◆ カキ ◆

 

  

● カキのベストシーズンは,1〜3月ごろです。採取場所は,波止・磯の岩場・ゴロタ浜などです。潮位が50cmくらいまで下がった干潮時に採取するのが理想ですが,150〜100cmくらいまで下げれば場所によっては採取可能です。用意するものは,軍手・カナヅチ(片方の先端が尖っているか扁平なもの)・切り出しナイフ・バケツ・長靴といったところ。波止の石垣に付いているのを採るときは,カナヅチよりも釘抜きが便利です。

● 上手な人は,岩についたカキの殻のすきまからナイフ(または専用の貝開け器)を差し込んで,身だけを集めています。
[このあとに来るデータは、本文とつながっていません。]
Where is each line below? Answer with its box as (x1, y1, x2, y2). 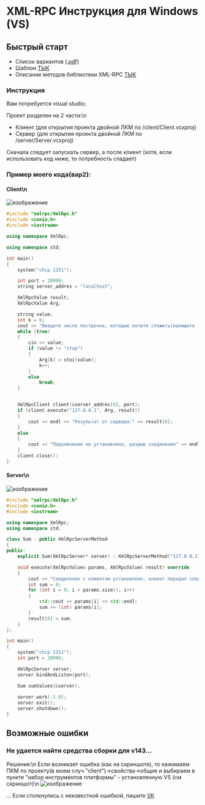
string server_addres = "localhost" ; (17, 283, 113, 290)
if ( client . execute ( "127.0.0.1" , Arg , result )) (17, 407, 140, 414)
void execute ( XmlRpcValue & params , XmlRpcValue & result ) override (17, 564, 190, 570)
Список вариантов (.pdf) (15, 58, 79, 65)
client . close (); (17, 453, 59, 459)
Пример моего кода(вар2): (6, 170, 92, 179)
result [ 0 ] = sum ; (28, 615, 72, 621)
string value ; (17, 311, 53, 317)
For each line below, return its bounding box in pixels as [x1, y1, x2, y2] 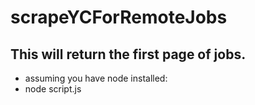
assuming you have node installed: [24, 72, 168, 84]
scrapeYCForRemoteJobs [10, 6, 228, 29]
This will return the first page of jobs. [10, 46, 247, 63]
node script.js [24, 83, 82, 95]
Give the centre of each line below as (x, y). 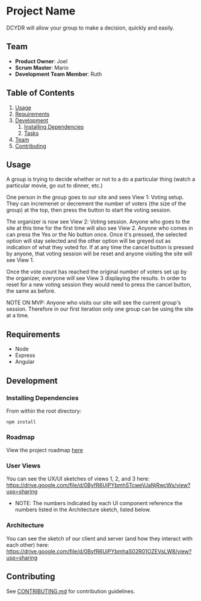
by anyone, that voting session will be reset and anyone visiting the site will (99, 254)
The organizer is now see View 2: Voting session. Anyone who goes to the (98, 222)
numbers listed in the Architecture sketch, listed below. (83, 509)
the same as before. (31, 291)
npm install (21, 422)
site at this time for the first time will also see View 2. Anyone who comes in (100, 228)
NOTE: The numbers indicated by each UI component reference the (99, 503)
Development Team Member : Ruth (58, 74)
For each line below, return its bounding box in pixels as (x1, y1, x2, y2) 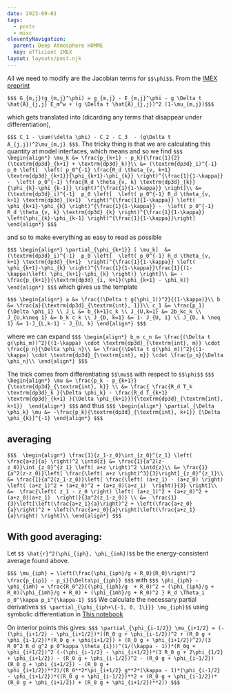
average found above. (7, 557, 70, 565)
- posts (13, 23, 36, 30)
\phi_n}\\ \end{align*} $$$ (7, 357, 88, 365)
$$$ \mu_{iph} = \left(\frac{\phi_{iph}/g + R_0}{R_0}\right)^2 (7, 570, 196, 577)
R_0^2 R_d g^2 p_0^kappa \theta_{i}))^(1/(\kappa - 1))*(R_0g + (7, 643, 196, 650)
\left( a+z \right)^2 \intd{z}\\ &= (74, 464, 181, 471)
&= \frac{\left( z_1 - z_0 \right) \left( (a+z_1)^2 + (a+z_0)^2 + (7, 488, 208, 495)
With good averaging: (7, 531, 102, 542)
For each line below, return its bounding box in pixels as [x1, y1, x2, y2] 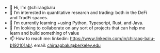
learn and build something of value [9, 30, 80, 36]
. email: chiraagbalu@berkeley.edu [31, 42, 101, 48]
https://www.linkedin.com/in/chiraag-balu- [70, 36, 155, 41]
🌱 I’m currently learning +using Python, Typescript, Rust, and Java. [9, 20, 144, 26]
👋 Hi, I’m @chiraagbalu [9, 5, 56, 10]
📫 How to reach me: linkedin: [9, 36, 69, 41]
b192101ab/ [9, 42, 32, 48]
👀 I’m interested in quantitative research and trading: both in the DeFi [9, 10, 147, 15]
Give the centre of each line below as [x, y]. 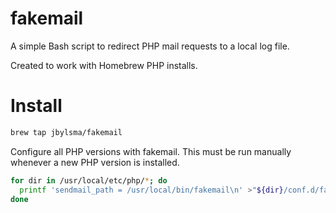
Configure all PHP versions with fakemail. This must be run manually [151, 151]
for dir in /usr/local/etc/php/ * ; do [89, 180]
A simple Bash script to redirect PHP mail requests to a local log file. [150, 46]
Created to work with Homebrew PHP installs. [104, 65]
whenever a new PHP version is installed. [95, 162]
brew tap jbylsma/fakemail [66, 132]
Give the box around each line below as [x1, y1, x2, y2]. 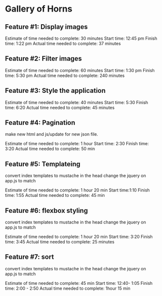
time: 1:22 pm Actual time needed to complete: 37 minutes [5, 41, 121, 46]
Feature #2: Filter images [5, 55, 82, 63]
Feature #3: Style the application [5, 87, 106, 95]
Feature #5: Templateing [5, 160, 81, 168]
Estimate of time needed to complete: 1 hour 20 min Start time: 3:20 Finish [5, 234, 153, 240]
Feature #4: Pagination [5, 118, 75, 127]
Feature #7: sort [5, 253, 54, 261]
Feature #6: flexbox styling [5, 207, 88, 215]
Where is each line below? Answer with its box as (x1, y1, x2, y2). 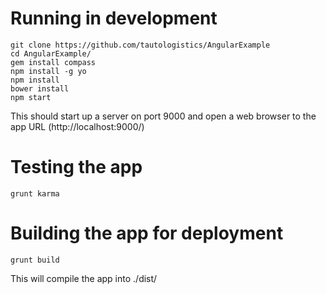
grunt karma (10, 188, 60, 199)
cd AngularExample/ (10, 48, 92, 59)
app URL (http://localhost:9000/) (10, 120, 145, 132)
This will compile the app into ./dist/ (10, 272, 158, 284)
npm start (10, 92, 52, 102)
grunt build (10, 255, 60, 265)
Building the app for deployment (10, 222, 284, 245)
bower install (10, 83, 70, 94)
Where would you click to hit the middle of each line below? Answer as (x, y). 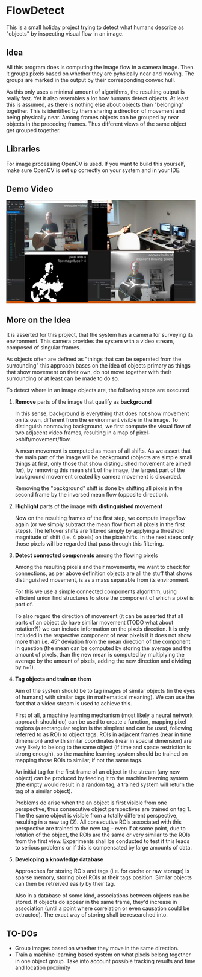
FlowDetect (35, 11)
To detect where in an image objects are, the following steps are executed (98, 390)
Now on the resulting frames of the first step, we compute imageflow (100, 518)
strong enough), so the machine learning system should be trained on (101, 753)
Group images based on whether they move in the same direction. (97, 948)
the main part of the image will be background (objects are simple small (103, 457)
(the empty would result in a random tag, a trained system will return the (104, 784)
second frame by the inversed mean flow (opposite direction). (91, 494)
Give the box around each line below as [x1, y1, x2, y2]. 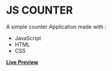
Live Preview [6, 59, 39, 66]
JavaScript [14, 34, 41, 41]
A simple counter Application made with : [6, 23, 107, 30]
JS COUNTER [6, 4, 73, 17]
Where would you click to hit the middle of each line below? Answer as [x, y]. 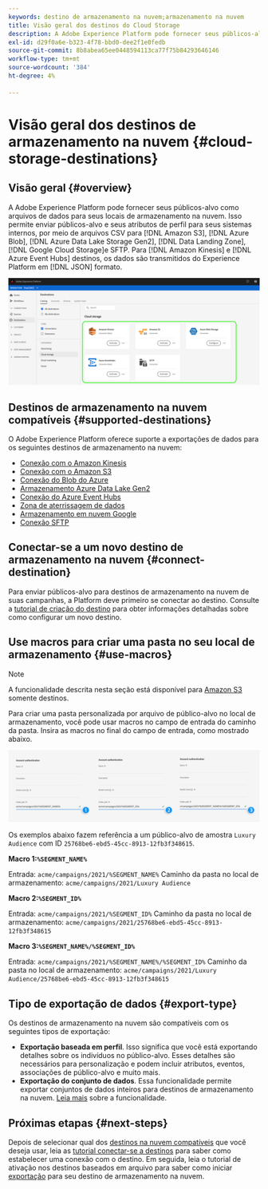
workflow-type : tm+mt [44, 59]
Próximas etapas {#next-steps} [88, 1123]
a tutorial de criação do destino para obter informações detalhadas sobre [128, 608]
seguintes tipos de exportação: [59, 1032]
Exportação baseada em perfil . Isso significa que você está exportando [138, 1047]
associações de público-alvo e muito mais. [90, 1072]
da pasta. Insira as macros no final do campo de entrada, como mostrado [129, 730]
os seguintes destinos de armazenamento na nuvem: [95, 448]
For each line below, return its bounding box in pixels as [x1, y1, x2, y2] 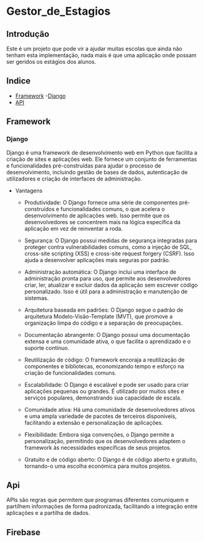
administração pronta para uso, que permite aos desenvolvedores [24, 274, 191, 282]
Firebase [6, 527, 41, 538]
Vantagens [15, 187, 43, 194]
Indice [6, 75, 31, 87]
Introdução [6, 29, 50, 39]
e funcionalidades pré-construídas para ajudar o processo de [6, 161, 161, 169]
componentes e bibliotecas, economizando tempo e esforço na [24, 362, 184, 370]
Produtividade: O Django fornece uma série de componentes [24, 198, 178, 206]
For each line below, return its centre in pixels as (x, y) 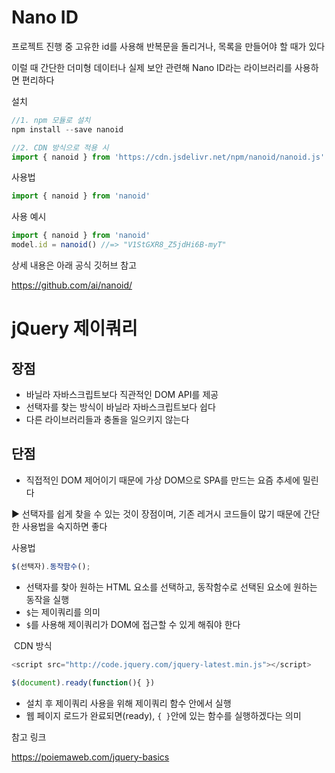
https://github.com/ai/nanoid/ (72, 285)
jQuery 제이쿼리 (74, 328)
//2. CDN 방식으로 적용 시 (60, 147)
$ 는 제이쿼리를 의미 (63, 612)
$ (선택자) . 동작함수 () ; (51, 566)
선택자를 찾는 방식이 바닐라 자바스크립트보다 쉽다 (120, 407)
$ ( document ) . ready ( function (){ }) (83, 682)
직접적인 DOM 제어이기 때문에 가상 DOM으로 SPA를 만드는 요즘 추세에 (163, 480)
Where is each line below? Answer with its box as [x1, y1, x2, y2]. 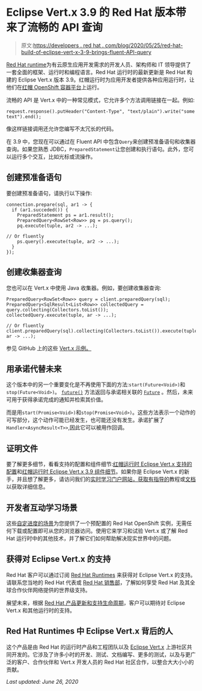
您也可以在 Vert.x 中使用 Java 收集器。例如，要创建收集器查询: [6, 284, 161, 291]
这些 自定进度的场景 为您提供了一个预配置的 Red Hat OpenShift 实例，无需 [6, 520, 187, 527]
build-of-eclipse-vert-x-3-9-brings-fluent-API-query [20, 48, 151, 56]
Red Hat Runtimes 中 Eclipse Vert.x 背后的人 [6, 626, 173, 637]
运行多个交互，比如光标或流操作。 [11, 153, 96, 160]
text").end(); [6, 113, 42, 119]
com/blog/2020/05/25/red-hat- [105, 42, 183, 49]
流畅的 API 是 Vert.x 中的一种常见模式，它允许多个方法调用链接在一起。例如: [6, 96, 195, 103]
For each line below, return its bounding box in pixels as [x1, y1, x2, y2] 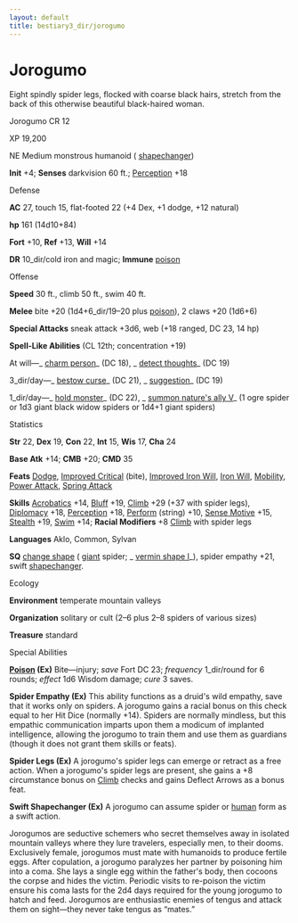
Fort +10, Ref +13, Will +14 [9, 237, 107, 248]
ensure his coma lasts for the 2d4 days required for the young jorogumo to [9, 885, 283, 896]
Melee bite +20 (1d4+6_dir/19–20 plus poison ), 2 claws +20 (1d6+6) [9, 306, 258, 317]
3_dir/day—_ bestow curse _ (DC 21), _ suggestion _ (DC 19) [9, 375, 224, 386]
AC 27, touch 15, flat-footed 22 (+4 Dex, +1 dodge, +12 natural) [9, 202, 239, 213]
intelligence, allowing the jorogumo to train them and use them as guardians [9, 729, 287, 740]
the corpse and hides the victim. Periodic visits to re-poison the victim [9, 876, 266, 886]
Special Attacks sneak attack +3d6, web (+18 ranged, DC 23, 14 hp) [9, 323, 260, 334]
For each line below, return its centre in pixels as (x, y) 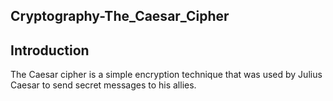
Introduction (50, 50)
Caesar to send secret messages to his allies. (103, 85)
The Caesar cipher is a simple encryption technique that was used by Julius (166, 75)
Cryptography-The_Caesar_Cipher (120, 16)
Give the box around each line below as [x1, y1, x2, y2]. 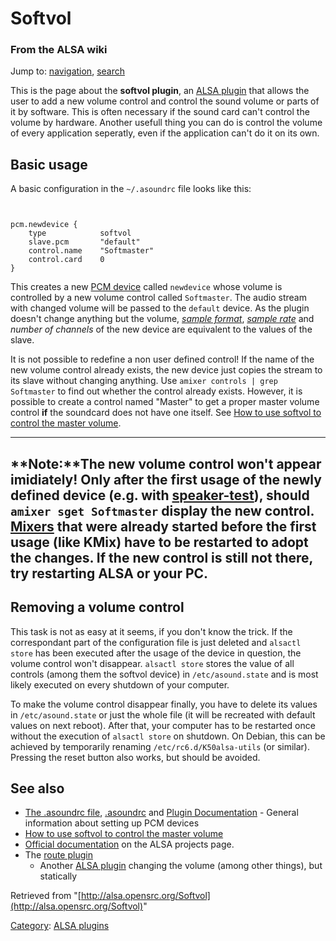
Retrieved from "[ [10, 890, 82, 902]
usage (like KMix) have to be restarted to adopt [10, 533, 309, 551]
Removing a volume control [10, 599, 185, 616]
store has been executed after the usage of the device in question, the [10, 647, 302, 659]
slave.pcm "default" [28, 237, 141, 247]
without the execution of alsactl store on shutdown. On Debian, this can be [10, 730, 326, 742]
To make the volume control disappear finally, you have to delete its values [10, 698, 318, 710]
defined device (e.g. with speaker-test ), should [10, 487, 310, 504]
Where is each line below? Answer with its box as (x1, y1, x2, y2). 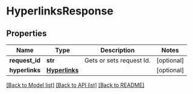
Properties (6, 28, 47, 39)
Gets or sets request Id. (84, 56, 151, 64)
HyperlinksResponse (6, 4, 113, 18)
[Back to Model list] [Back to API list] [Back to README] (6, 81, 145, 89)
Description (100, 46, 135, 54)

ただこの方法はある程度技術が必要なので,初心者はカキを殻ごとバケツに集めて,後からまとめて殻を外す方が簡単だと思います。

● 採取場所を決めたら,まず適当なカキをカナヅチで軽く叩いて割り,中の身の詰まり具合を確認してください。真っ白いミルク色の身が詰まっていれば,そこら一帯のカキはOKです。濁ったような色で透明な感じがあるものは,食用に向きません。いくつか割ってみて,全部同じような生育不良のカキだったら,その場所での採取はあきらめてください。同じ場所のカキでも身の入り具合がまちまちの場合もありますが,これは外から見ただけではわかりません。後で身を取り出すときに選り分けてください。

● カキを集めるときは,石や岩に出っ張った感じではり付いているものを,カナヅチで軽く叩いて取ります。この段階では,まだ殻付きです。石垣のカキを採る場合は,底に釘抜きを当てて引きはがします。平べったいものよりも,丸っこいカキの方が身が詰まっていることが多いです。カキの大きさは好みによりますが,私の場合はあまり大きなものよりも,身の大きさが4〜5cmくらいのものを中心に採っています。

● 食べる分だけ集めたら,カキの殻を割って身を取り出します。要領は,次のとおりです。この方法だと,カキの身のフチに多少傷がつくことはありますが,まず失敗することはありません。

@ カキには,丸くふくらんだ側(表)と平らな側(裏)とがあります。平らな側を下にして置いたとき,貝柱は左側上部にあります(右の写真では平たい殻を外してあるのでの部分)まず,この貝柱の位置を判断してください。

A 平らな側を下にして(扇を広げた形のように)カキを置き,扇の頂点(上部の縁の真中)を先端の尖ったカナヅチで軽くたたいて割り,スキマをあけます。この上部のスキマからナイフを入れて,平らな殻に沿って刃先を左にすべらせると,貝柱に当たります。貝柱をナイフで切ると,平らな殻が外れます。この状態で裏返すと,上の写真のようになります。

B 最後に,丸い方の殻についた貝柱を切り離し,完全に身を殻から分離します。

● 持ち帰ったら調理をするわけですが,一般に知られているように,カキは大根おろしでもみ洗いすると汚れがよく落ちます。なお,生食は基本的に避けた方が無難です。カキで食当たりすると,それはもう大変な苦しみだそうです(私は経験ありませんが)。1〜3月ころのカキなら生で食べてもまず大丈夫だと思いますが,4月以降のカキは必ず加熱してください。5月中旬以降は,食べない方がいいです。また,秋のシーズンは天然のカキはおおむね未成熟です。海で採ったカキを食べるのは正月が明けてから」「生食したければ1〜3月のみ」,と心得ておく方がいいと思います。

● 下の調理例は,カキのすまし汁です。味付けは粉末だしとショウユのみ(味噌でも可)。写真ではカキとトウフ・ネギを使っていますが,とき卵を散らしたり生ワカメを入れたりしても美味しいです。